Where Caldwell falls short is in taking this to the logical conclusion and building model of a new form of government from a biocratic ideology, because at the time the world was apparently not ready for such a radical move. Well, if not now, when? We can develop a political system that eliminates the ruling class, and personal riches, and leave people with enough for the good life, particularly with communal and digital wealth. But there will need to be a public acceptance of some green austerity borne by all. Like Epicurus, we might learn to be happy with bread and cheese shared leisurely with friends. But many aspects of life will need to be quickly tailored to fit inside planetary boundaries, and that will require discipline, not indulgence. Luxuries will be small ones, footprint-wise.

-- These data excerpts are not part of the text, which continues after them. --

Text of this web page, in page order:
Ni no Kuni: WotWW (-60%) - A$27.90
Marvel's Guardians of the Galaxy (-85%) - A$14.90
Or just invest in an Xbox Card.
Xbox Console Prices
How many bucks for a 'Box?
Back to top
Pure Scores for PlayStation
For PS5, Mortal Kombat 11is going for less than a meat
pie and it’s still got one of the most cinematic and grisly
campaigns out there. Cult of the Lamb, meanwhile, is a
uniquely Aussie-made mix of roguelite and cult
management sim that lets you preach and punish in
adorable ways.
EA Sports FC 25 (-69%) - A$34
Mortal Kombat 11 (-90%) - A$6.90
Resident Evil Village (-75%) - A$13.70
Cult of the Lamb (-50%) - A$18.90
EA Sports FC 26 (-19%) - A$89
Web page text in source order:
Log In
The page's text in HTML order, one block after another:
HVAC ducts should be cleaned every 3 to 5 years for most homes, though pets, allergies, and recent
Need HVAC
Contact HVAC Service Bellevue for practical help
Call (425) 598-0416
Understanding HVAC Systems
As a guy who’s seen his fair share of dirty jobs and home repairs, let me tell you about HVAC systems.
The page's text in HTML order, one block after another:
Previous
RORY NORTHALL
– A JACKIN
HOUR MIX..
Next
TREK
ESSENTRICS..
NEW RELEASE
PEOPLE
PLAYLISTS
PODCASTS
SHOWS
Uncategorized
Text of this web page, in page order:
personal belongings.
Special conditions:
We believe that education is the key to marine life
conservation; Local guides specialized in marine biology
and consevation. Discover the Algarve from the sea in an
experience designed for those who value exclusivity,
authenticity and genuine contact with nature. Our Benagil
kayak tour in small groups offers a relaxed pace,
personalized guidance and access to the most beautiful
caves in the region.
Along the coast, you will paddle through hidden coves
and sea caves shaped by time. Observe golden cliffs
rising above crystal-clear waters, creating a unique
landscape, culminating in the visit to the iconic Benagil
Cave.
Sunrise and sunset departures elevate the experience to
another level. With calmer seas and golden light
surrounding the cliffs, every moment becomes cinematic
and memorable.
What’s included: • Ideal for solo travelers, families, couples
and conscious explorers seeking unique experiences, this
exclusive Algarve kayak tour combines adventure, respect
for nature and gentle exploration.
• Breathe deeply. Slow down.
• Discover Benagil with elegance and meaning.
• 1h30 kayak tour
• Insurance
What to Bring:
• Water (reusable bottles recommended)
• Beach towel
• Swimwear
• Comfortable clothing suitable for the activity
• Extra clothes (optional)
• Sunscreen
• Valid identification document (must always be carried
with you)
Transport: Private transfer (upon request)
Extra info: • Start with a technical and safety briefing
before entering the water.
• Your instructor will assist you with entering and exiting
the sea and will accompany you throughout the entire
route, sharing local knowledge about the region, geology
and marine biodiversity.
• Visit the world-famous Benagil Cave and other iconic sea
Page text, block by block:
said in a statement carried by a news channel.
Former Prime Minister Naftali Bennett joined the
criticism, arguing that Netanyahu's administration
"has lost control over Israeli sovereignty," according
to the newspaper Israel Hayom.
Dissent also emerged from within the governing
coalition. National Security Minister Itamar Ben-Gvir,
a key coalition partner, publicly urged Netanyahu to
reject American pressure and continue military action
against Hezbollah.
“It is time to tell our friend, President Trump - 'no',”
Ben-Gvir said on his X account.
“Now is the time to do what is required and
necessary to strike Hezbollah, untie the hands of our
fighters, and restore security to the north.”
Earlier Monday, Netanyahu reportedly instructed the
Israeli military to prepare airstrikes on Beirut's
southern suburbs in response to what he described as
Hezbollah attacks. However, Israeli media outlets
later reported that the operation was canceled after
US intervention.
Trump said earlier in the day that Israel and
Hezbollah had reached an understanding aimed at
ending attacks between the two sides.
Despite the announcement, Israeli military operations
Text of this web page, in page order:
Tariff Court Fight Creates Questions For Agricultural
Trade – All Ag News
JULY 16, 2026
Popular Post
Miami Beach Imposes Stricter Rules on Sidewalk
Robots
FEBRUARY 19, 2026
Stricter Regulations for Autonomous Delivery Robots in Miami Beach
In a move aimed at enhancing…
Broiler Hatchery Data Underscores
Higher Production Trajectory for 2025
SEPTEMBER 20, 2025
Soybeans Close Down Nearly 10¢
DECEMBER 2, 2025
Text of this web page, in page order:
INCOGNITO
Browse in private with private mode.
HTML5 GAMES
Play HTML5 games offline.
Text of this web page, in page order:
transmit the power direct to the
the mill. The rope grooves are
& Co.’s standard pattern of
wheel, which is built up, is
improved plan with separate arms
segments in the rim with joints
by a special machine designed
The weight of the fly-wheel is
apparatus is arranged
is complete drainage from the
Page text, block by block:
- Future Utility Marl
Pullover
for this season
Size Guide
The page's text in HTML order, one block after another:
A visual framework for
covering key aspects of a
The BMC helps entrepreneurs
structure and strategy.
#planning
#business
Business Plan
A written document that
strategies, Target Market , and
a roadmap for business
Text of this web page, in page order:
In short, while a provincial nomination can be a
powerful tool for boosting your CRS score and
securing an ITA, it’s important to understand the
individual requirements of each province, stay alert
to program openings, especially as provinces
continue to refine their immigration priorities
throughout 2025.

Our old system of environmental law was weak, disintegrated, largely incoherent, and had a traditional fixation on private property and suing for personal damages. Someone once likened it to a robot babysitter, faced with a child in its care playing with matches, looking through its set of rules and saying: "Please put them back in the box when you have finished." No wonder our house was on fire!

There were so many problems with militarism, biotechnology and invasive species; with democracy and public behaviour; and yes with science itself which is corruptible, sometimes driven by faulty ideology or ego, sometimes irresponsibly and callously carried out. And sometimes put to criminal uses.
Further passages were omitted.